* Prompt: Only the lines below between the one holding "Olika jQuery bibiliotek" and the one holding "Vérifier les Résultats", inclusive, are to be reproduced word for word; the pictures are to be left out.

* Data supplied:
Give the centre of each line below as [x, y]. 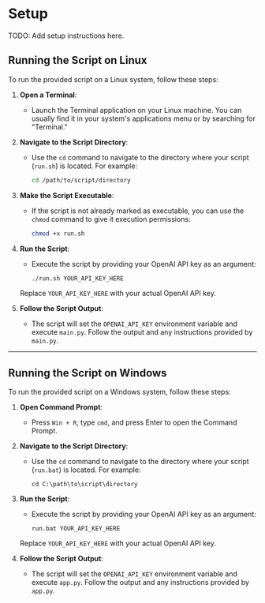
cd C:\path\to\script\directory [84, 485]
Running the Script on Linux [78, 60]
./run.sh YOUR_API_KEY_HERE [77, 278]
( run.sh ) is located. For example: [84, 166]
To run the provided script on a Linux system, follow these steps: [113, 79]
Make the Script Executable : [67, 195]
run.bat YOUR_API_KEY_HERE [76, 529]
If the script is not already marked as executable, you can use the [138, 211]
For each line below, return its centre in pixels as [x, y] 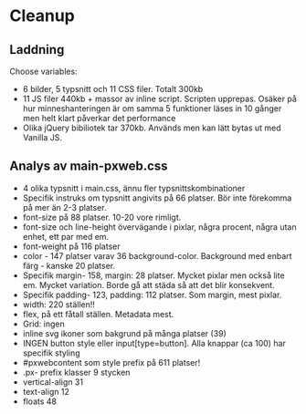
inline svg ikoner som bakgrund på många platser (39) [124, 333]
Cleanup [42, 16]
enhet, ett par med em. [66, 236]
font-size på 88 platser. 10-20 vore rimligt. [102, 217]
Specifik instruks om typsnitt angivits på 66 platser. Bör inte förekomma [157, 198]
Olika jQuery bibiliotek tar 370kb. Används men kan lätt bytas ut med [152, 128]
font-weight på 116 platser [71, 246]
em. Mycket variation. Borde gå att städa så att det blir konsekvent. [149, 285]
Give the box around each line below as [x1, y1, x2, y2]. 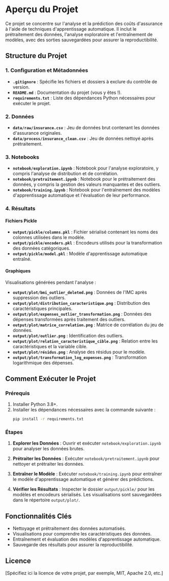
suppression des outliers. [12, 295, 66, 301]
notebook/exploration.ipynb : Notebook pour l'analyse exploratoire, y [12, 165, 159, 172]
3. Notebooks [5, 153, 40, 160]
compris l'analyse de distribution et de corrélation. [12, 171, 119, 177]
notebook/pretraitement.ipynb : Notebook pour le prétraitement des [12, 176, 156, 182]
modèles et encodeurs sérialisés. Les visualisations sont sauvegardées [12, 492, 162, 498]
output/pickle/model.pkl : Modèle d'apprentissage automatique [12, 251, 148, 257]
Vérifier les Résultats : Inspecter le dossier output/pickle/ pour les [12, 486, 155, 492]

--

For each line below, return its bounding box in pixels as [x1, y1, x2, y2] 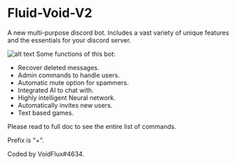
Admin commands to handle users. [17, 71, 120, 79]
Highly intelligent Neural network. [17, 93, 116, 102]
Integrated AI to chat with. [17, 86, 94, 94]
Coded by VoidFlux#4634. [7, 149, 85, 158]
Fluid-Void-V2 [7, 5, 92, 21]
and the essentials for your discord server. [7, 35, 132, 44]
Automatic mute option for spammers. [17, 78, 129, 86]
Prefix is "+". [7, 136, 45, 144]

* * *

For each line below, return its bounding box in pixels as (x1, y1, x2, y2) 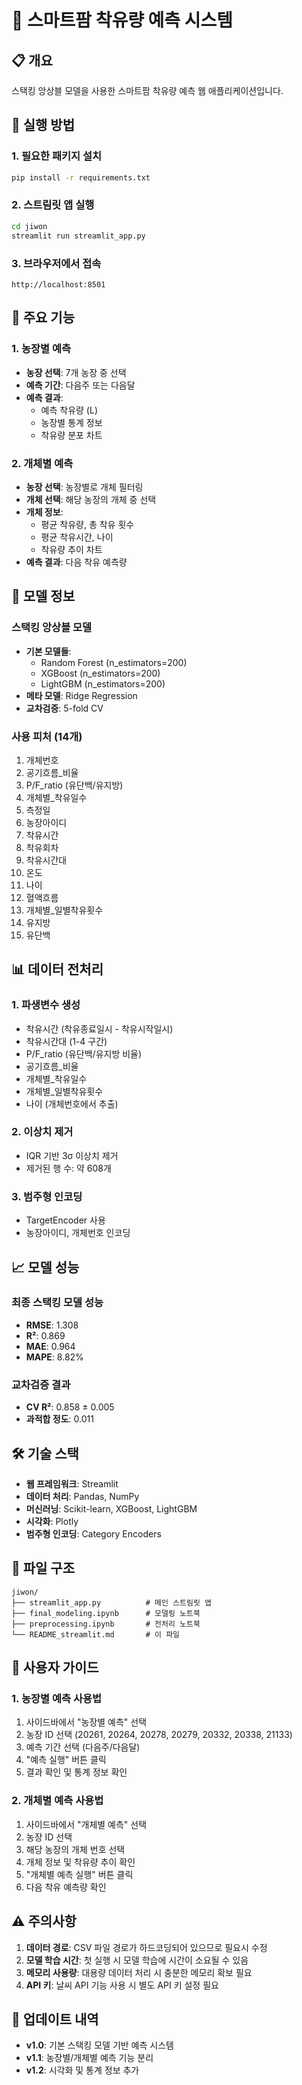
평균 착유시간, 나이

* Your solution:
Olika jQuery bibiliotek tar 370kb. Används men kan lätt bytas ut med [152, 128]
font-weight på 116 platser [71, 246]
em. Mycket variation. Borde gå att städa så att det blir konsekvent. [149, 285]
Give the box around each line below as [x1, y1, x2, y2]. 
suppression des outliers. [12, 295, 66, 301]
notebook/exploration.ipynb : Notebook pour l'analyse exploratoire, y [12, 165, 159, 172]
3. Notebooks [5, 153, 40, 160]
compris l'analyse de distribution et de corrélation. [12, 171, 119, 177]
notebook/pretraitement.ipynb : Notebook pour le prétraitement des [12, 176, 156, 182]
modèles et encodeurs sérialisés. Les visualisations sont sauvegardées [12, 492, 162, 498]
output/pickle/model.pkl : Modèle d'apprentissage automatique [12, 251, 148, 257]
Vérifier les Résultats : Inspecter le dossier output/pickle/ pour les [12, 486, 155, 492]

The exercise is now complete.